Der Kampf gegen Waffengewalt ist Konsens, doch Bewerber mit vielen ländlichen Wählern, etwa die Senatorin Amy Klobuchar, dürften sich mit allzu weitreichenden Vorschlägen zurückschrecken. Bei den Reizthemen Einwanderung und Bürgerrechte konnten in der Vergangenheit vor allem Harris, der Afroamerikaner Cory Booker oder der Latino Julián Castro punkten.

Interessant wird es auch, zu beobachten, ob und wie sich der Texaner Beto O’Rourke aus seiner Abseits-Position herausmanövrieren will. Und der zuvor unbekannte Unternehmer Andrew Yang fährt allein mit seiner Teilnahme einen Achtungserfolg ein. Er will Millionen Bürger mit einer Art Grundeinkommen gegen die Automatisierung der Wirtschaft absichern will – ein Thema, das offenbar einen Nerv trifft.
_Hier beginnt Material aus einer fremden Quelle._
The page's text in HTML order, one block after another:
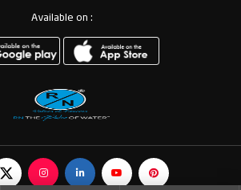
Available on :

In Zeiten hoher Social-Media-Reichweiten mögen Fernsehdebatten veraltet wirken, doch ihr Einfluss ist nicht zu unterschätzen. Bei einer der vergangenen TV-Runden im Juni schalteten 18 Millionen Zuschauer ein, zusätzliche neun Millionen Menschen verfolgten die Debatte im Netz. Und da ein Großteil der Demokraten-Anhänger unentschlossen ist, kann jedes Fernseh-Spektakel entscheidende Prozentpunkte in der Zustimmung bringen. Oder eben kosten.